Molecular determinants of response kinetics of mouse M1 intrinsically-photosensitive retinal ganglion cells

Intrinsically-photosensitive retinal ganglion cells (ipRGCs) are non-rod/non-cone retinal photoreceptors expressing the visual pigment, melanopsin, to detect ambient irradiance for various non-image-forming visual functions. The M1-subtype, amongst the best studied, mediates primarily circadian photoentrainment and pupillary light reflex. Their intrinsic light responses are more prolonged than those of rods and cones even at the single-photon level, in accordance with the typically slower time course of non-image-forming vision. The short (OPN4S) and long (OPN4L) alternatively-spliced forms of melanopsin proteins are both present in M1-ipRGCs, but their functional difference is unclear. We have examined this point by genetically removing the Opn4 gene (Opn4(-/-)) in mouse and re-expressing either OPN4S or OPN4L singly in Opn4(-/-) mice by using adeno-associated virus, but found no obvious difference in their intrinsic dim-flash responses. Previous studies have indicated that two dominant slow steps in M1-ipRGC phototransduction dictate these cells' intrinsic dim-flash-response kinetics, with time constants (tau(1) and tau(2)) at room temperature of similar to 2 s and similar to 20 s, respectively.
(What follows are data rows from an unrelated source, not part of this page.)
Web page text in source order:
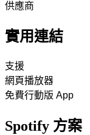
供應商
實用連結
支援
網頁播放器
免費行動版 App
Spotify 方案
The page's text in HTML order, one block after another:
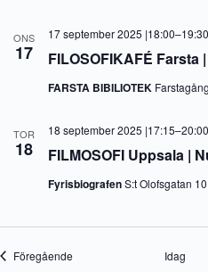
ONS
17 FILOSOFIKAFÉ Farsta
17 september 2025 |18:00–19:30
FARSTA BIBILIOTEK
TOR
18 FILMOSOFI Uppsala |
18 september 2025 |17:15–20:00
FyrisbiografenS:t Olofsgatan
Föregående Idag
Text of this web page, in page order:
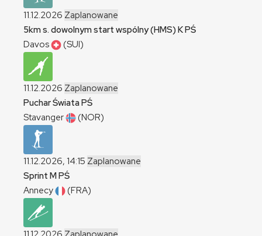
11.12.2026 Zaplanowane
5km s. dowolnym start wspólny (HMS) KPŚ
Davos
(SUI)
11.12.2026 Zaplanowane
Puchar ŚwiataPŚ
Stavanger
(NOR)
11.12.2026, 14:15 Zaplanowane
Sprint MPŚ
Annecy
(FRA)
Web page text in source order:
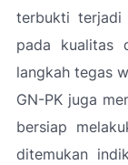
terbukti terjadi
pada kualitas
langkah tegas
GN-PK juga
bersiap
ditemukan
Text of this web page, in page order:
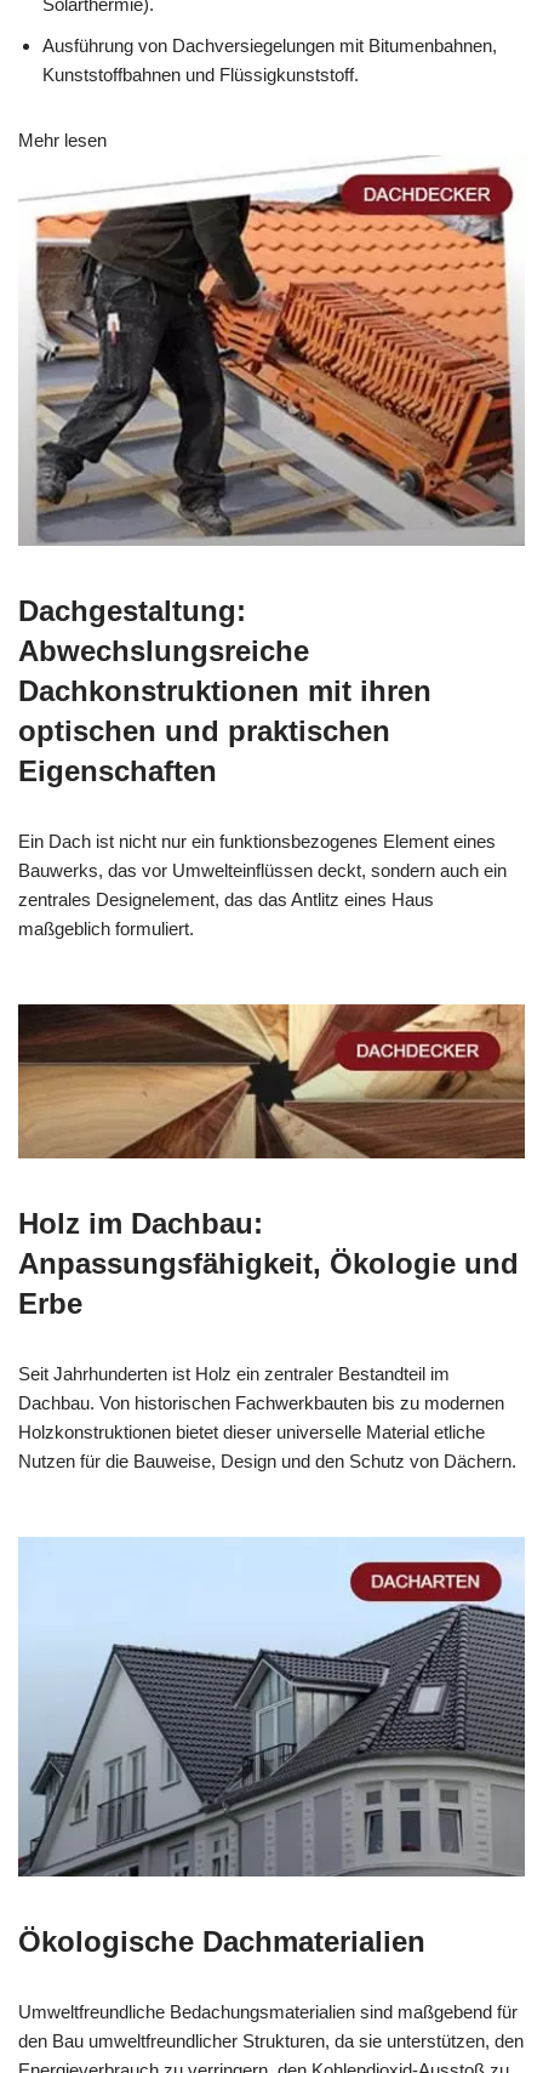
Solarthermie).
Ausführung von Dachversiegelungen mit Bitumenbahnen,
Kunststoffbahnen und Flüssigkunststoff.
Mehr lesen
Dachgestaltung:
Abwechslungsreiche
Dachkonstruktionen mit ihren
optischen und praktischen
Eigenschaften
Ein Dach ist nicht nur ein funktionsbezogenes Element eines
Bauwerks, das vor Umwelteinflüssen deckt, sondern auch ein
zentrales Designelement, das das Antlitz eines Haus
maßgeblich formuliert.
Holz im Dachbau:
Anpassungsfähigkeit, Ökologie und
Erbe
Seit Jahrhunderten ist Holz ein zentraler Bestandteil im
Dachbau. Von historischen Fachwerkbauten bis zu modernen
Holzkonstruktionen bietet dieser universelle Material etliche
Nutzen für die Bauweise, Design und den Schutz von Dächern.
Ökologische Dachmaterialien
Umweltfreundliche Bedachungsmaterialien sind maßgebend für
den Bau umweltfreundlicher Strukturen, da sie unterstützen, den
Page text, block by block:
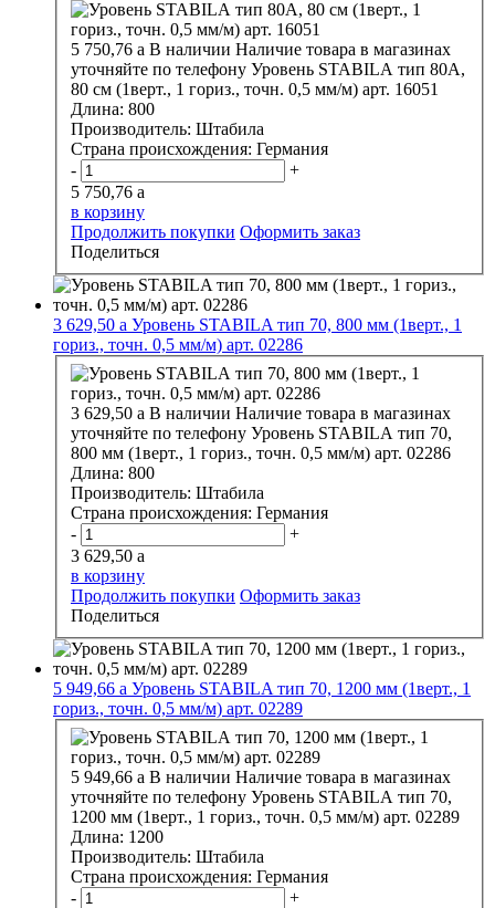
5 750,76 a В наличии Наличие товара в магазинах
уточняйте по телефону Уровень STABILA тип 80А,
80 см (1верт., 1 гориз., точн. 0,5 мм/м) арт. 16051
Длина: 800
Производитель: Штабила
Страна происхождения: Германия
-
+
5 750,76 a
в корзину
Продолжить покупки Оформить заказ
Поделиться
3 629,50 a Уровень STABILA тип 70, 800 мм (1верт., 1
гориз., точн. 0,5 мм/м) арт. 02286
3 629,50 a В наличии Наличие товара в магазинах
уточняйте по телефону Уровень STABILA тип 70,
800 мм (1верт., 1 гориз., точн. 0,5 мм/м) арт. 02286
Длина: 800
Производитель: Штабила
Страна происхождения: Германия
-
+
3 629,50 a
в корзину
Продолжить покупки Оформить заказ
Поделиться
5 949,66 a Уровень STABILA тип 70, 1200 мм (1верт., 1
гориз., точн. 0,5 мм/м) арт. 02289
5 949,66 a В наличии Наличие товара в магазинах
уточняйте по телефону Уровень STABILA тип 70,
1200 мм (1верт., 1 гориз., точн. 0,5 мм/м) арт. 02289
Длина: 1200
Производитель: Штабила
Страна происхождения: Германия
-
+
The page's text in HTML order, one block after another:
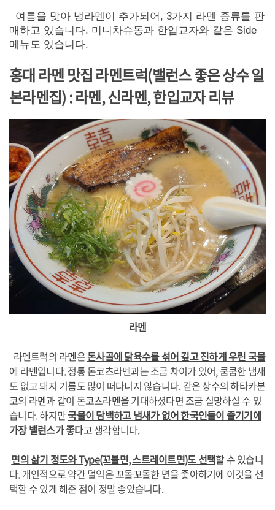
여름을 맞아 냉라멘이 추가되어, 3가지 라멘 종류를 판
매하고 있습니다. 미니차슈동과 한입교자와 같은 Side
메뉴도 있습니다.
홍대 라멘 맛집 라멘트럭(밸런스 좋은 상수 일
본라멘집): 라멘, 신라멘, 한입교자 리뷰
라멘
라멘트럭의 라멘은돈사골에 닭육수를 섞어 깊고 진하게 우린 국물
에 라멘입니다. 정통 돈코츠라멘과는 조금 차이가 있어, 쿰쿰한 냄새
도 없고 돼지 기름도 많이 떠다니지 않습니다. 같은 상수의 하타카분
코의 라멘과 같이 돈코츠라멘을 기대하셨다면 조금 실망하실 수 있
습니다. 하지만국물이 담백하고 냄새가 없어 한국인들이 즐기기에
가장 밸런스가 좋다고 생각합니다.
면의 삶기 정도와 Type(꼬불면, 스트레이트면)도 선택할 수 있습니
다. 개인적으로 약간 덜익은 꼬돌꼬돌한 면을 좋아하기에 이것을 선
택할 수 있게 해준 점이 정말 좋았습니다.

Here we found that melanopsin inactivation by phosphorylation or by beta-arrestins may not be one of these two steps, because their genetic disruptions did not prolong the two time constants or affect the response waveform. Disruption of GAP (GTPase-Activating-Protein) activity on the effector enzyme, PLC beta 4, in M1-ipRGC phototransduction to slow down G-protein deactivation also did not prolong the response decay, but caused its rising phase to become slightly sigmoidal by giving rise to a third time constant, tau(3) , of similar to 2 s (room temperature). This last observation suggests that GAP-mediated G-protein deactivation does partake in the flash-response termination, although normally with a time constant too short to be visible in the response waveform.

Automated summary

Intrinsically-photosensitive retinal ganglion cells (ipRGCs) express melanopsin to detect ambient irradiance for non-image-forming visual functions, with the M1-subtype primarily mediating circadian photoentrainment and pupillary light reflex. Studies have identified two slow steps in the intrinsic dim-flash-response kinetics of M1-ipRGCs, with no clear functional difference between the short and long alternatively-spliced forms of melanopsin proteins in these cells. Disruptions in melanopsin inactivation or G-protein deactivation did not significantly affect the response waveform in M1-ipRGCs.